DATASET EXCERPTS START

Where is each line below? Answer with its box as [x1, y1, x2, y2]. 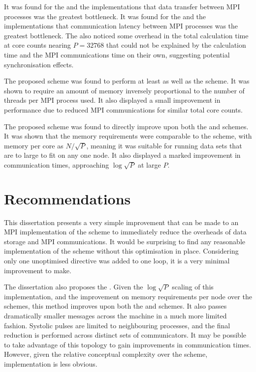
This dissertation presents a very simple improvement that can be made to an [4, 217, 239, 227]
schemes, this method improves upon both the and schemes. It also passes [4, 301, 227, 311]
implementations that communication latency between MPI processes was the [4, 21, 238, 31]
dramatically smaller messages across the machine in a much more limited [4, 310, 227, 320]
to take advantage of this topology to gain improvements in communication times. [4, 339, 251, 349]
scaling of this [172, 282, 214, 292]
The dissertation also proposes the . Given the [4, 282, 143, 292]
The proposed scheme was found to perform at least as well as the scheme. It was [4, 76, 250, 86]

DATASET EXCERPTS END

» WHAT TO PRODUCE: The word "also" may appear in several lines of the data; count those lines and give only the number.

» REPLY TO THE TASK: 2